The Trauma of Sexual Assault: Treatment, Prevention, and Practice

By Jenny Petrak; Barbara Hedge | Go to book overview

Chapter 3
GENDER, SEXUAL ORIENTATION,
AND SEXUAL ASSAULT

Adrian W. Coxell and Michael B. King


INTRODUCTION

This chapter compares and contrasts psychological and physical health in men and women who have experienced sexual assault. We briefly review the research on the effect of sexual assault on men and women with regard to various psychiatric disorders, health perception, limitations in physical function, and use of mental health and medical services. Next, we discuss social perceptions about sexual assault and how these may affect victims. Finally, we consider the relevance of gender and sexuality to treatment after sexual assault.

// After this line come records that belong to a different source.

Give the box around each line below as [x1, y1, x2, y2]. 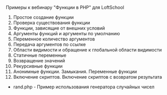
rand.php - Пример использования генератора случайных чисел [13, 84, 155, 90]
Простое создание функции [13, 14, 74, 20]
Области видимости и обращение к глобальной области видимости [13, 47, 162, 53]
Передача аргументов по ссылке [13, 41, 86, 47]
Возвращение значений [13, 58, 65, 63]
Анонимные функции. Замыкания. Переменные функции [13, 68, 137, 75]
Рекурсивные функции [13, 63, 63, 69]
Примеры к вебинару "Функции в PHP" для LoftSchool [6, 5, 125, 10]
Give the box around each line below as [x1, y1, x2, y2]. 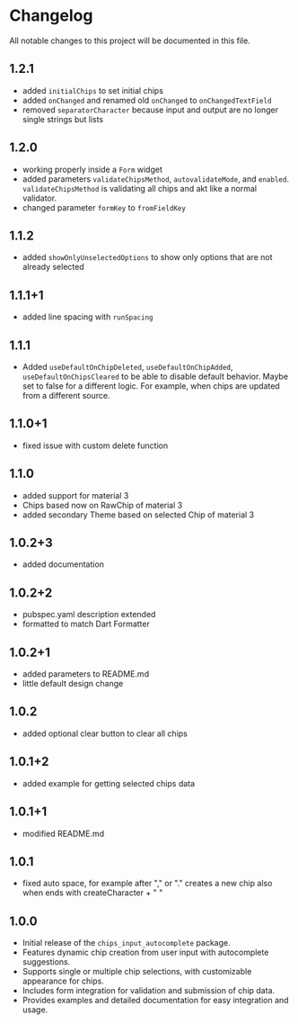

People can be sexually victimized in many different ways and at different times in their life. We use the term 'sexual assault' to describe these experiences except in cases where it is more correct to use another term (e.g., rape). We do not consider research solely concerned with sexual assault in children or adolescents in this chapter. Readers interested in research in this very important area should consider recent papers by Darves-Bornoz, Choquet, Ledoux, Gasquet, and Manfredi (1998) and Shrier, Pierce, Emans, and Durant (1998). In this chapter, we use the term 'victim' because we feel that Janoff-Bulman and Frieze (1983) are correct to argue that 'victim' and 'victimization' 'provide useful labels, for [they serve] to relieve victims of responsibility for their victimisation … responsibility for the onset of the victimisation (i.e., the problem) differs from recovery from it (i.e., the solution)' (quoted in Otis and Skinner, 1996).